Practical applications
With OCR-enabled structured extraction, you can build:
- Invoice processing systems that extract vendor info, line items, and totals from scanned invoices
- Receipt management for expense tracking applications
- Document classification pipelines that extract key fields from forms
- Multilingual document processing for global operations
- Automated data entry from images uploaded by users
Getting started
- Set up Box AI: Ensure your Box instance has Box AI enabled
- Create metadata templates: Define your data schema or use Box AI to suggest one
- Call the extraction API: Pass image file IDs and your template key
- Process the results: The API returns structured JSON matching your template
For detailed API documentation, check the Box AI Developer Documentation.
If you want to experiment with the MCP server approach, check out the Box Community MCP Server repository.
Conclusion
Adding OCR to Box AI’s structured extraction endpoints removes a common preprocessing bottleneck.
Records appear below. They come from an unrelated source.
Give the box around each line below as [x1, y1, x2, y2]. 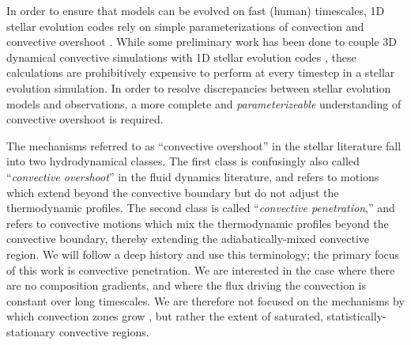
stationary [6, 323, 55, 339]
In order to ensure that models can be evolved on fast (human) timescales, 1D [6, 2, 385, 18]
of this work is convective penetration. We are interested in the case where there [6, 261, 395, 278]
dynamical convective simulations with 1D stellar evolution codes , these [6, 48, 356, 65]
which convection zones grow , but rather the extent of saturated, [6, 308, 323, 324]
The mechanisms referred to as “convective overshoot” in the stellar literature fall [6, 137, 402, 154]
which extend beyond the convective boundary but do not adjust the [6, 184, 339, 200]
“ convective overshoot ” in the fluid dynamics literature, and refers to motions [6, 168, 379, 184]

You can now build document processing workflows that handle images natively, without conversion steps. Combined with the ability to programmatically create metadata templates (or have Box AI suggest them), this creates a flexible foundation for intelligent document management systems.
The real value isn’t in the technology itself. It’s in what you can build with it. Eliminating the PDF conversion step and supporting multiple languages means fewer moving parts in your architecture and broader applicability across markets.
Now go build something useful with it.